閱聽人需要媒體提供源源不絕的內容,卻很少有人意識到經營媒體是件非常花錢的事;真正願意慷慨解囊、贊助支持的人又更少。原生廣告成為媒體苟延殘喘的特效藥,卻也一點一滴讓媒體流失公信力。如今,這樣的信任問題也蔓延到了網路世界,帶來更多公關風險。夜夜秀的張瀚天事件,只不過是網路時代裡,讓眾多原生廣告問題現形的一面照妖鏡。

美國南方衛理會大學新聞學副教授Jake Batsell走遍美國與北歐,採訪多家媒體機構,研究他們如何在資金寒冬中拿捏編務與業務的界線。

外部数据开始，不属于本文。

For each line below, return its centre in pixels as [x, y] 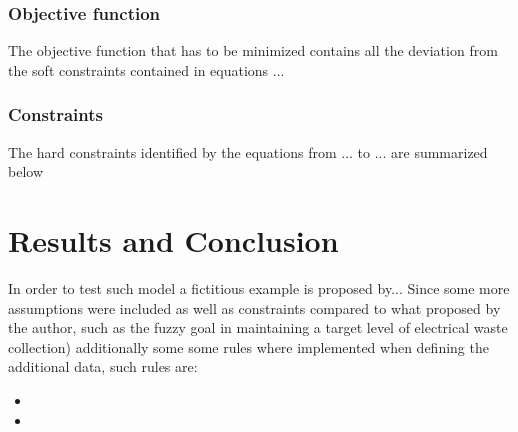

他發現,最早採用原生廣告來營利的媒體,都因為這種曖昧的廣告型態吃過不少虧(可能都經歷過類似泛科學和夜夜秀的事件),因而發展出一套編輯內規來自保。但他也說,針對處理原生廣告的具體作為,目前業界並不存在任何共識、也缺乏討論。

短期之內,至少在媒體建立起新的商業模式以前,原生廣告不可能消失。那麼或許在面對原生廣告時,媒體應該嘗試在是非、選擇的價值判斷上再進一步,將其視為一道申論題,讓其他更深層面的拉鋸浮上檯面。

舉例而言,從「該不該」合作、「與誰」合作,進入到「為什麼」而合作、「如何」合作、「如何對讀者交代」等問題上,而不是把替原生廣告把關的責任與底線,全都交給公關危機。

這些討論都只是開端。當我們啟動這一層討論,各種問題也將接踵而至,但唯有如此,我們才能更有效率地在編務端、業務端與閱聽人之間,取得一個適度的平衡。